Variable Selection and Transformation of Variables in

SAS Enterprise Miner 5.2
Kattamuri S. Sarma, Ph.D.
Ecostat Research Corp., White Plains NY

Introduction
In predictive modeling and data mining one is often confronted with a large number of inputs
(explanatory variables). The number of potential inputs to choose from may be as large as 2000
or higher. Some of these inputs may not have any relation to the target. An initial screening is
therefore necessary to eliminate irrelevant variables to keep the number of inputs to a manageable
size. The Variable Selection node of SAS Enterprise Miner provides alternative methods for
eliminating irrelevant variables and selecting variables which have predictive power. In the
process of variable selection, the Variable Selection nodes creates binned variables from
interval scaled inputs and grouped variables from nominal inputs. Sometimes a binned input is
more strongly correlated with the target variable than the original input, indicating a non-linear
relationship between the input and the target. The grouped variables are created by collapsing or
grouping the categories of a nominal inputs. With fewer categories, the grouped variables are
easier to use in modeling than the original ungrouped variables.
The predictive power of the inputs can sometimes be enhanced by making suitable
transformations.

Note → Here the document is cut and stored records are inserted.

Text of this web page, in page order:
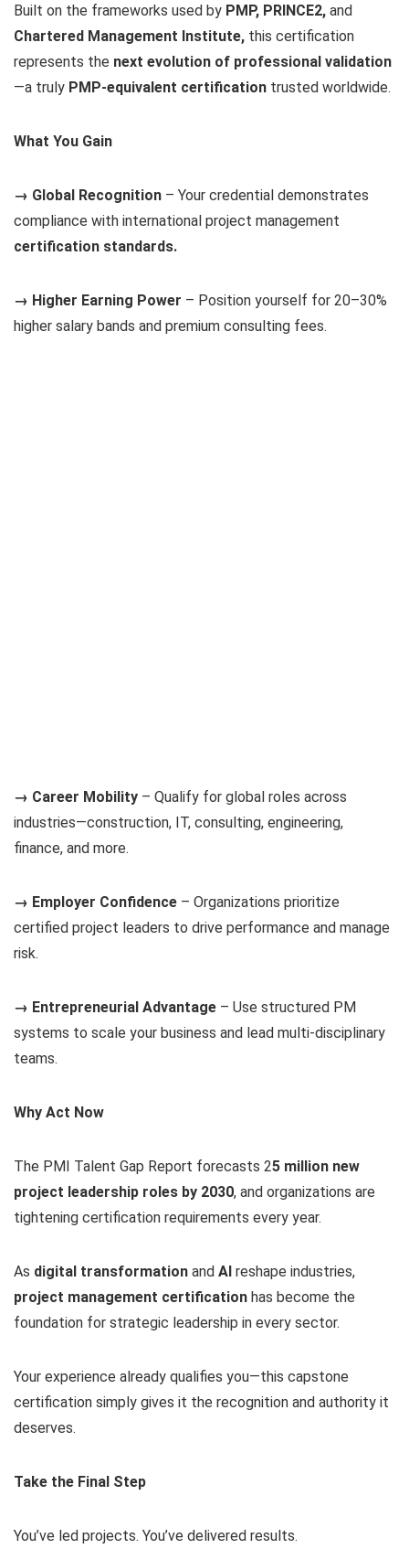
Built on the frameworks used by PMP, PRINCE2, and
Chartered Management Institute, this certification
represents the next evolution of professional validation
—a truly PMP-equivalent certification trusted worldwide.
What You Gain
→ Global Recognition – Your credential demonstrates
compliance with international project management
certification standards.
→ Higher Earning Power – Position yourself for 20–30%
higher salary bands and premium consulting fees.
→ Career Mobility – Qualify for global roles across
industries—construction, IT, consulting, engineering,
finance, and more.
→ Employer Confidence – Organizations prioritize
certified project leaders to drive performance and manage
risk.
→ Entrepreneurial Advantage – Use structured PM
systems to scale your business and lead multi-disciplinary
teams.
Why Act Now
The PMI Talent Gap Report forecasts 25 million new
project leadership roles by 2030, and organizations are
tightening certification requirements every year.
As digital transformation and AI reshape industries,
project management certification has become the
foundation for strategic leadership in every sector.
Your experience already qualifies you—this capstone
certification simply gives it the recognition and authority it
deserves.
Take the Final Step
You’ve led projects. You’ve delivered results.

One can use the Transform Variables node to select the best mathematical
transformation for any given input, based on such criterion as maximizing normality or
maximizing correlation with the target. The Transform Variables node can also be used for
optimally binning the interval inputs and creating dummy variables from categorical inputs.
Variable selection and transformation is also done by the Decision Tree node. The inputs that
give significant splits in creating a decision tree are selected by the Decision Tree node and
passed to the next node which may be Regression or Neural Networks node. In addition to
variable selection, the Decision Tree node creates a special categorical variable which indicates
the leaf node to which a given record is assigned.
This paper discusses the details of the variable selection methods, transformations and the options
available in these three nodes.

The Variable Selection node

There are two methods of variable selection available in the Variable Selection node. These are:
R-Square and Chi-Square methods of selection.
R-Square Method
The R-Square method can be used with a Binary as well as with a interval-scaled target.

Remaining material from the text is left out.